Background: I'm reading Probability for Dummies by Deborah Rumsey, 2nd edition.
Quote: The author writes, "If you look at a column where p is small -p = 0.01, for example-you see more probability accumulating right away when X = 0, because the probability of success is so small; therefore, the chance of getting less than or equal to zero successes is large. The graph of the pmf is skewed to the right. And for a column where p is large-say, p = 0.99 -no probability accumulates until the later values of X, because the probability of success is large. The graph of the pmf in this case is skewed to the left."
Problem: My intuition tells me that if p is small (e.g., .01), then it's probability column should also be small, not start large (.951, .999, etc.)
Question: Does anyone have a clearer explanation of how to use this table?

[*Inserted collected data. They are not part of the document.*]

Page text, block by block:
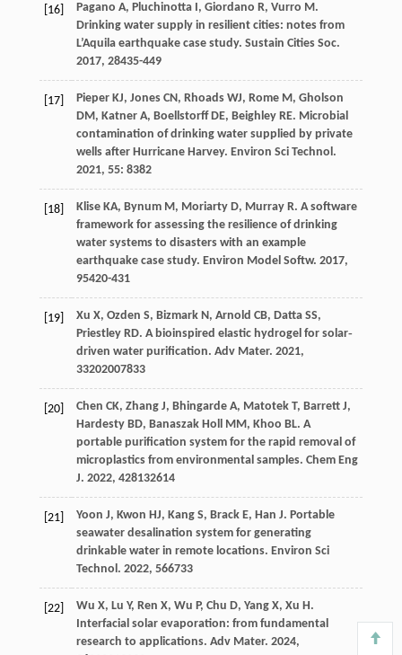
[16] Pagano A, Pluchinotta I, Giordano R, Vurro M.
Drinking water supply in resilient cities: notes from
L’Aquila earthquake case study. Sustain Cities Soc.
2017, 28435-449
[17] Pieper KJ, Jones CN, Rhoads WJ, Rome M, Gholson
DM, Katner A, Boellstorff DE, Beighley RE. Microbial
contamination of drinking water supplied by private
wells after Hurricane Harvey. Environ Sci Technol.
2021, 55: 8382
[18] Klise KA, Bynum M, Moriarty D, Murray R. A software
framework for assessing the resilience of drinking
water systems to disasters with an example
earthquake case study. Environ Model Softw. 2017,
95420-431
[19] Xu X, Ozden S, Bizmark N, Arnold CB, Datta SS,
Priestley RD. A bioinspired elastic hydrogel for solar‐
driven water purification. Adv Mater. 2021,
33202007833
[20] Chen CK, Zhang J, Bhingarde A, Matotek T, Barrett J,
Hardesty BD, Banaszak Holl MM, Khoo BL. A
portable purification system for the rapid removal of
microplastics from environmental samples. Chem Eng
J. 2022, 428132614
[21] Yoon J, Kwon HJ, Kang S, Brack E, Han J. Portable
seawater desalination system for generating
drinkable water in remote locations. Environ Sci
Technol. 2022, 566733
[22] Wu X, Lu Y, Ren X, Wu P, Chu D, Yang X, Xu H.
Interfacial solar evaporation: from fundamental
research to applications. Adv Mater. 2024,

 A: If $p$ is very small, $X$ will be $0$ with probability very close to $1$.  The first entry in the table, for $x=0$, is $P(X \le 0) = P(X=0)$, and that will be very close to $1$.  As you go down in the table, the numbers grow:
$$P(X \le 0) \le P(X \le 1) \le P(X \le 2) \le \ldots$$
so these will be even closer to $1$.
To get a small number in the table for $P(X \le x)$, you need $P(X>x)$ to be 
near $1$, i.e. $X$ is usually greater than $x$, and this requires $p$ to be near $1$.
A: If $p$ is small then $1-p$ is large. The cdf for $n=5$ is 
$$P(X\leq x)=\sum_{k=0}^x \binom{5}{k} p^k\cdot (1-p)^{5-k}$$
If $x=0$ then $P(X=0)=(1-p)^5$. For $p=0.01$ it becomes $P(X=0)=0.99^5=0.951$
The key point is that at the beginning of the columns $(1-p)$ is raised to power more than $p$. In the first row $n$ times. In the second row $n-1$ times...
The larger $(1-p)$ is the larger is $(1-p)^{5-k}$. This is the term which dominates the term $p^k$ at the beginning of the columns.
Since the single probabilties are summed up in case of a cdf the numbers of the columns on the left grow faster at the beginning than the numbers of the columns on the right.